Introduction Endoscopic bougie dilatation is a traditional technique for managing oesophageal strictures. There are some safety concerns with this technique, but no corroborative evidence of this in controlled or uncontrolled studies to date.
Methods We evaluated the outcomes and safety of endoscopic bougie dilatation at our centre, using the endoscopy database to identify all dilatations done by a single operator. Bougies were the preferred option for all dilatations. All cases from January 2007 to March 2013 were then reviewed by case note analysis.
Results 146 patients were identified, who underwent a total of 346 bougie dilatations.
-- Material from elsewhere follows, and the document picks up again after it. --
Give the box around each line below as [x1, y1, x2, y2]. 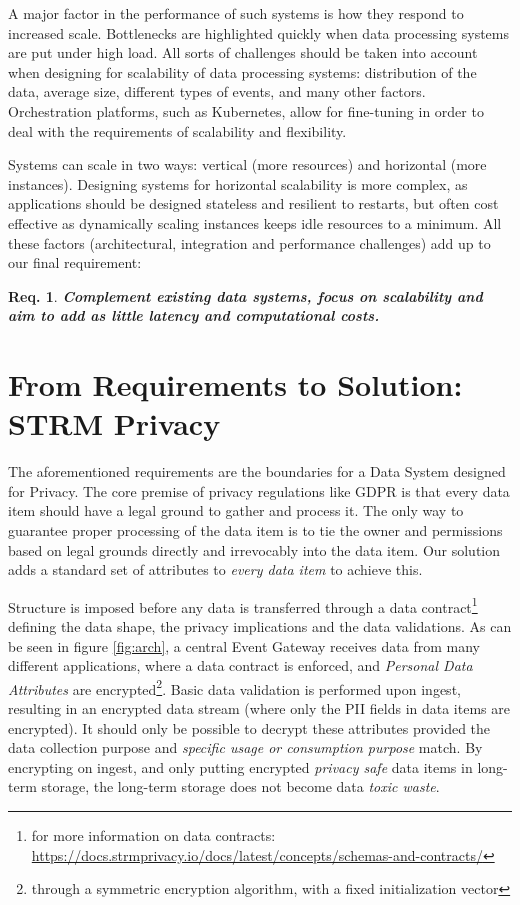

Median age was 67 yrs (range 27–91). Indications for dilatation were: peptic stricture 80 (55%), malignant stricture 20 (14%), post-surgical stricture 12 (8%), pharyngeal pathology 25 (17%) and other 9 (6%). Pharyngeal pathology was predominantly post-radiotherapy strictures (64%) and neurological (20%).
In cases of peptic stricture, 78/80 (98%) had a good symptomatic response to an initial course of dilatation (requiring 1 procedure only in 82%). Median end dilatation diameter was 17 mm (range 12–18). Recurrence requiring further dilatation occurred in 27 (34%), after a median of 8 months (range 3–47). In the remainder, median observed remission was 24 months (range 1–63). For pharyngeal pathology patients underwent a median of 2 dilatations (range 1–12). After initial dilatation, 12 (48%) achieved lasting benefit, 5 (20%) had no benefit and 8 (32%) benefited from periodic scheduled dilatations.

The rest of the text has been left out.